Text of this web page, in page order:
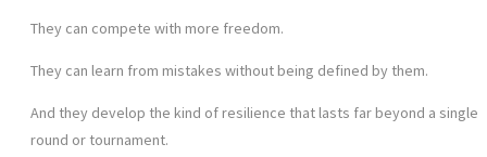
They can compete with more freedom.
They can learn from mistakes without being defined by them.
And they develop the kind of resilience that lasts far beyond a single
round or tournament.
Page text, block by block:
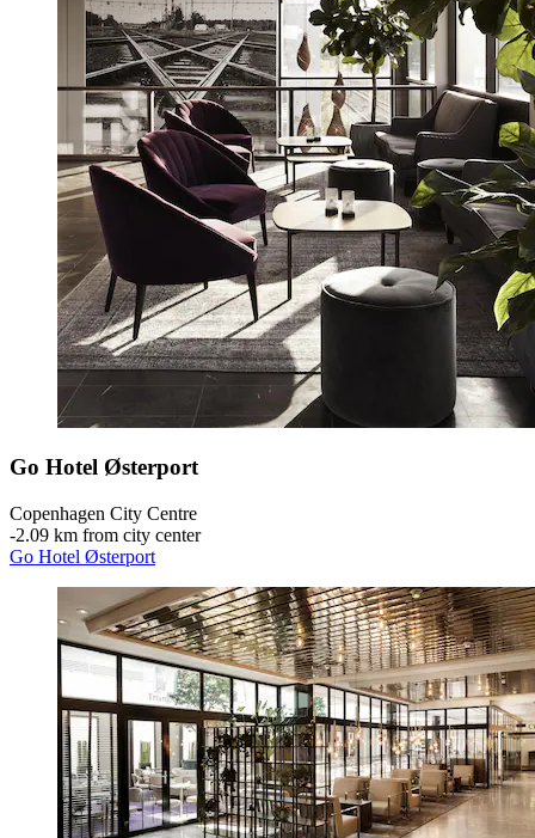
Go Hotel Østerport
Copenhagen City Centre
‐2.09 km from city center
Go Hotel Østerport
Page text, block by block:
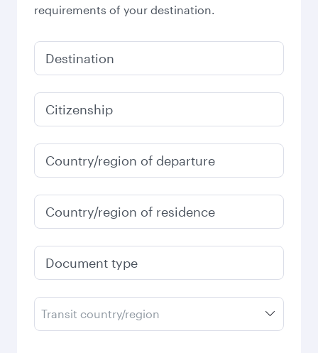
requirements of your destination.
Destination
Citizenship
Country/region of departure
Country/region of residence
Document type
Transit country/region
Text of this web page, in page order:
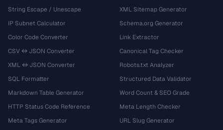
String Escape / Unescape
IP Subnet Calculator
Color Code Converter
CSV ↔ JSON Converter
XML ↔ JSON Converter
SQL Formatter
Markdown Table Generator
HTTP Status Code Reference
Meta Tags Generator
XML Sitemap Generator
Schema.org Generator
Link Extractor
Canonical Tag Checker
Robots.txt Analyzer
Structured Data Validator
Word Count & SEO Grade
Meta Length Checker
URL Slug Generator
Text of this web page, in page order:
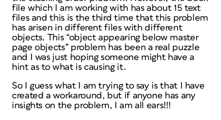
file which I am working with has about 15 text
files and this is the third time that this problem
has arisen in different files with different
objects. This “object appearing below master
page objects” problem has been a real puzzle
and I was just hoping someone might have a
hint as to what is causing it.
So I guess what I am trying to say is that I have
created a workaround, but if anyone has any
insights on the problem, I am all ears!!!
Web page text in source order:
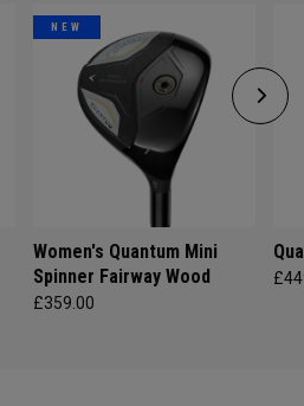
NEW
Women's Quantum Mini
Spinner Fairway Wood
£359.00
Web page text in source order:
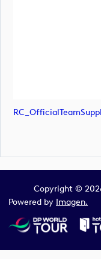
Copyright ©
Powered by Imagen.
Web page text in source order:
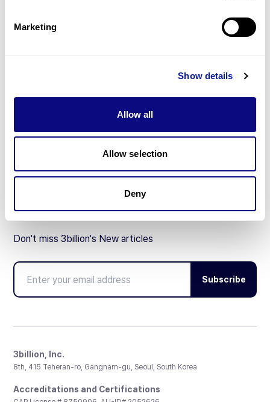
Marketing
Show details
Allow all
Allow selection
Deny
Gene browser
Don't miss 3billion's New articles
Subscribe
3billion, Inc.
8th, 415 Teheran-ro, Gangnam-gu, Seoul, South Korea
Accreditations and Certifications
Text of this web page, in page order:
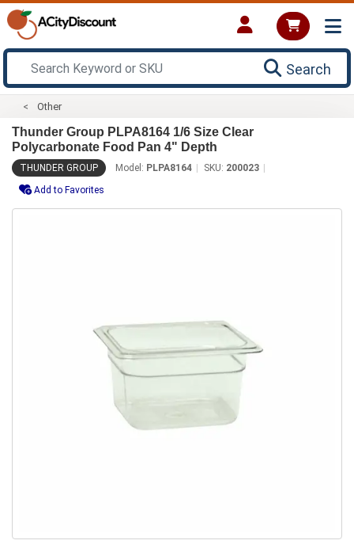
Search
Other
Thunder Group PLPA8164 1/6 Size Clear
Polycarbonate Food Pan 4" Depth
THUNDER GROUP Model: PLPA8164 SKU: 200023
Add to Favorites
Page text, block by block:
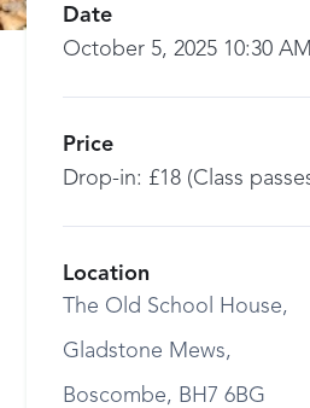
Date
October 5, 2025 10:30 AM
Price
Drop-in: £18 (Class
Location
The Old School House,
Gladstone Mews,
Boscombe, BH7 6BG
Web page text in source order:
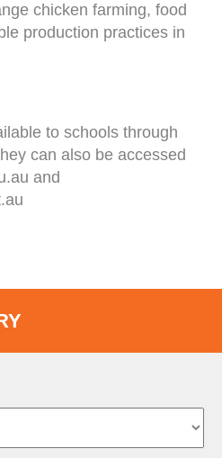
chicken farming, food
production practices in
to schools through
can also be accessed
and
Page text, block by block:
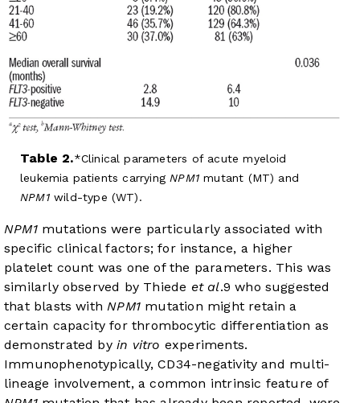
Table 2.
Clinical parameters of acute myeloid
leukemia patients carrying NPM1mutant (MT) and
NPM1wild-type (WT).
NPM1mutations were particularly associated with
specific clinical factors; for instance, a higher
platelet count was one of the parameters. This was
similarly observed by Thiede et al.9 who suggested
that blasts with NPM1 mutation might retain a
certain capacity for thrombocytic differentiation as
demonstrated byin vitro experiments.
Immunophenotypically, CD34-negativity and multi-
lineage involvement, a common intrinsic feature of
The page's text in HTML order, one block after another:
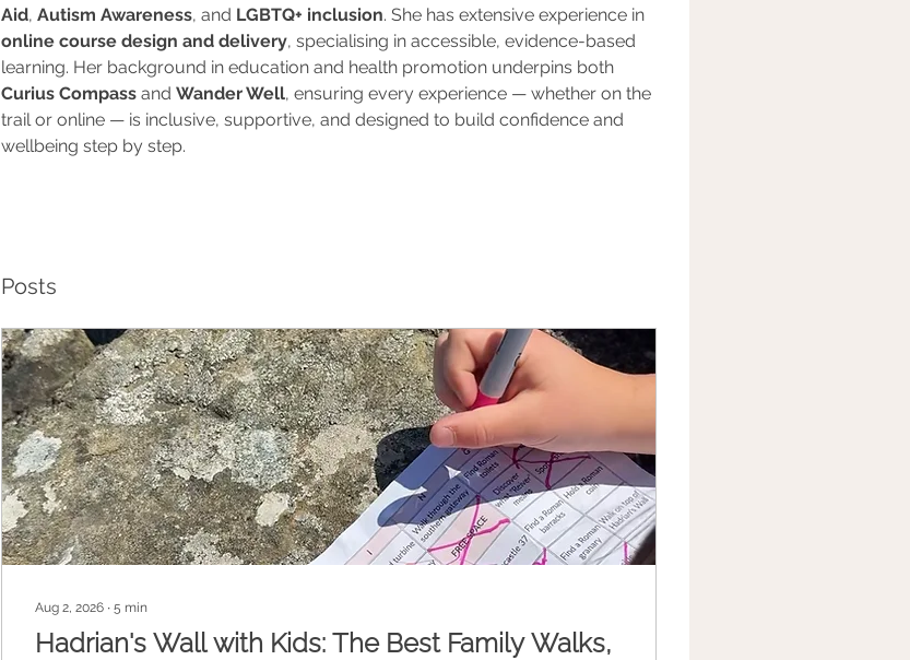
Aid, Autism Awareness, and LGBTQ+ inclusion. She has extensive experience in
online course design and delivery, specialising in accessible, evidence-based
learning. Her background in education and health promotion underpins both
Curius Compass and Wander Well, ensuring every experience — whether on the
trail or online — is inclusive, supportive, and designed to build confidence and
wellbeing step by step.
Posts
Aug 2, 2026 ∙ 5 min
Hadrian's Wall with Kids: The Best Family Walks,
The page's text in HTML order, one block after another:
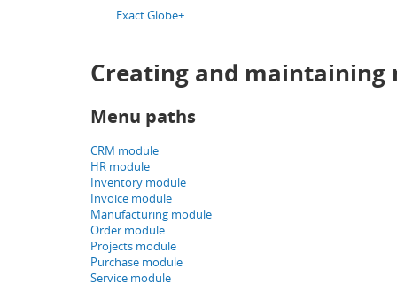
Exact Globe+
Creating and maintaining
Menu paths
CRM module
HR module
Inventory module
Invoice module
Manufacturing module
Order module
Projects module
Purchase module
Service module
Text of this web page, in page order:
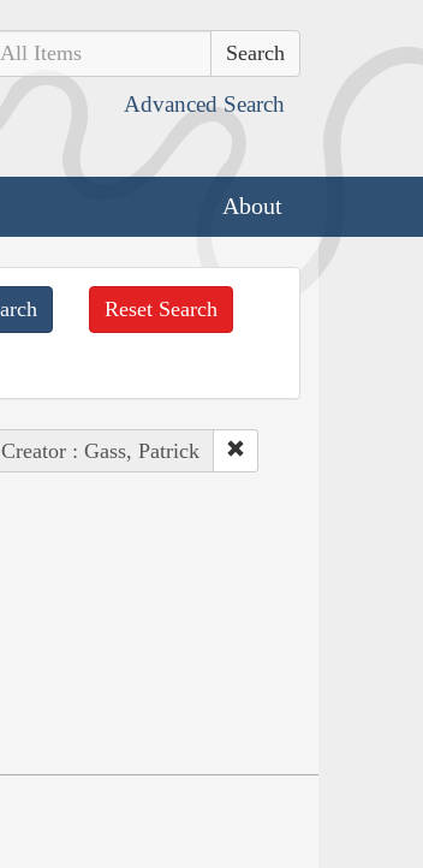
Advanced Search
About
Reset Search
Creator : Gass, Patrick
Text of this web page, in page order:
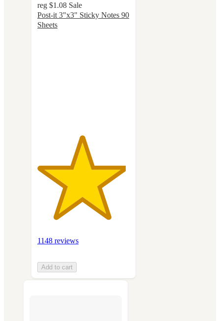
reg $1.08 Sale
Post-it 3"x3" Sticky Notes 90
Sheets
1148 reviews
Add to cart
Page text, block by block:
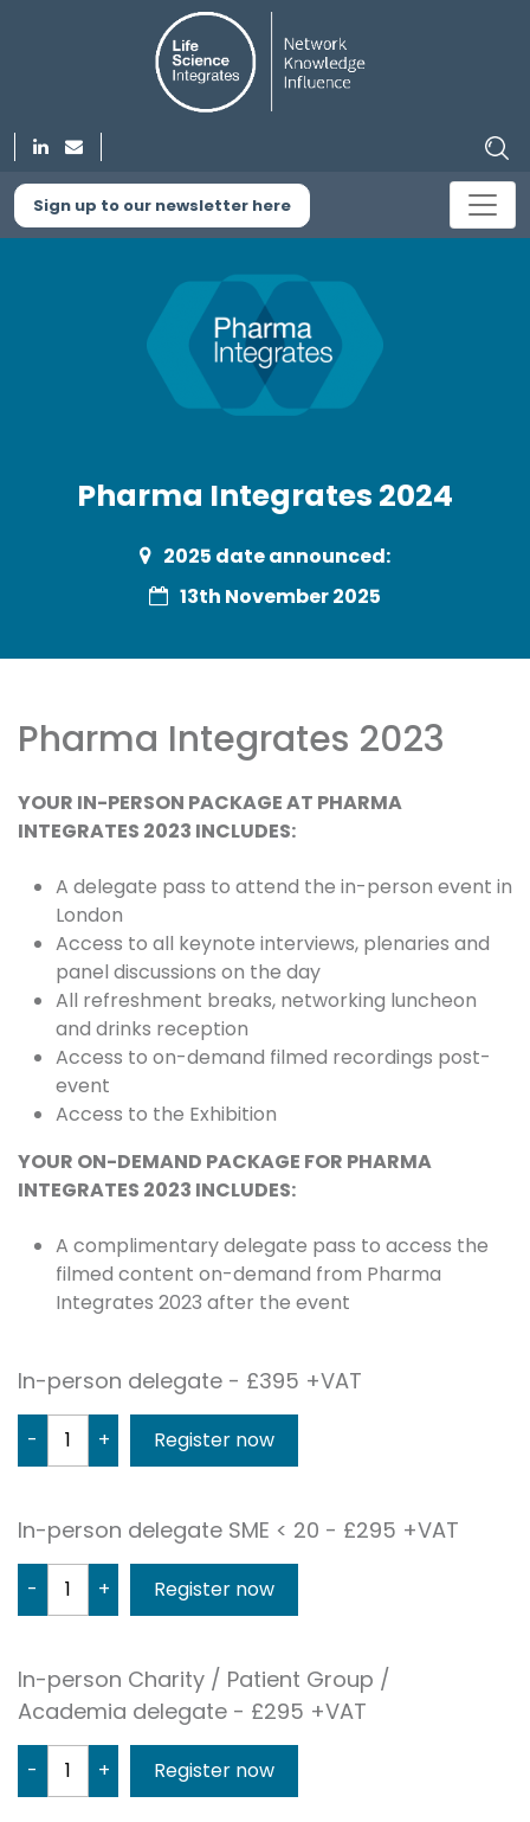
________
Reproduce every entry word for word, but omit the pictures.

TASK RESPONSE:
Text of this web page, in page order:
They can compete with more freedom.
They can learn from mistakes without being defined by them.
And they develop the kind of resilience that lasts far beyond a single
round or tournament.
Page text, block by block:
Go Hotel Østerport
Copenhagen City Centre
‐2.09 km from city center
Go Hotel Østerport
Page text, block by block:
requirements of your destination.
Destination
Citizenship
Country/region of departure
Country/region of residence
Document type
Transit country/region
Text of this web page, in page order:
String Escape / Unescape
IP Subnet Calculator
Color Code Converter
CSV ↔ JSON Converter
XML ↔ JSON Converter
SQL Formatter
Markdown Table Generator
HTTP Status Code Reference
Meta Tags Generator
XML Sitemap Generator
Schema.org Generator
Link Extractor
Canonical Tag Checker
Robots.txt Analyzer
Structured Data Validator
Word Count & SEO Grade
Meta Length Checker
URL Slug Generator
Text of this web page, in page order:
file which I am working with has about 15 text
files and this is the third time that this problem
has arisen in different files with different
objects. This “object appearing below master
page objects” problem has been a real puzzle
and I was just hoping someone might have a
hint as to what is causing it.
So I guess what I am trying to say is that I have
created a workaround, but if anyone has any
insights on the problem, I am all ears!!!
Web page text in source order:
NEW
Women's Quantum Mini
Spinner Fairway Wood
£359.00
Web page text in source order:
Copyright ©
Powered by Imagen.
Web page text in source order:
Marketing
Show details
Allow all
Allow selection
Deny
Gene browser
Don't miss 3billion's New articles
Subscribe
3billion, Inc.
8th, 415 Teheran-ro, Gangnam-gu, Seoul, South Korea
Accreditations and Certifications
Text of this web page, in page order:
Search
Other
Thunder Group PLPA8164 1/6 Size Clear
Polycarbonate Food Pan 4" Depth
THUNDER GROUP Model: PLPA8164 SKU: 200023
Add to Favorites
Page text, block by block:
Date
October 5, 2025 10:30 AM
Price
Drop-in: £18 (Class
Location
The Old School House,
Gladstone Mews,
Boscombe, BH7 6BG
Web page text in source order:
chicken farming, food
production practices in
to schools through
can also be accessed
and
Page text, block by block:
Table 2.
Clinical parameters of acute myeloid
leukemia patients carrying NPM1mutant (MT) and
NPM1wild-type (WT).
NPM1mutations were particularly associated with
specific clinical factors; for instance, a higher
platelet count was one of the parameters. This was
similarly observed by Thiede et al.9 who suggested
that blasts with NPM1 mutation might retain a
certain capacity for thrombocytic differentiation as
demonstrated byin vitro experiments.
Immunophenotypically, CD34-negativity and multi-
lineage involvement, a common intrinsic feature of
The page's text in HTML order, one block after another:
Aid, Autism Awareness, and LGBTQ+ inclusion. She has extensive experience in
online course design and delivery, specialising in accessible, evidence-based
learning. Her background in education and health promotion underpins both
Curius Compass and Wander Well, ensuring every experience — whether on the
trail or online — is inclusive, supportive, and designed to build confidence and
wellbeing step by step.
Posts
Aug 2, 2026 ∙ 5 min
Hadrian's Wall with Kids: The Best Family Walks,
The page's text in HTML order, one block after another:
Exact Globe+
Creating and maintaining
Menu paths
CRM module
HR module
Inventory module
Invoice module
Manufacturing module
Order module
Projects module
Purchase module
Service module
Text of this web page, in page order:
Advanced Search
About
Reset Search
Creator : Gass, Patrick
Text of this web page, in page order:
reg $1.08 Sale
Post-it 3"x3" Sticky Notes 90
Sheets
1148 reviews
Add to cart
Page text, block by block:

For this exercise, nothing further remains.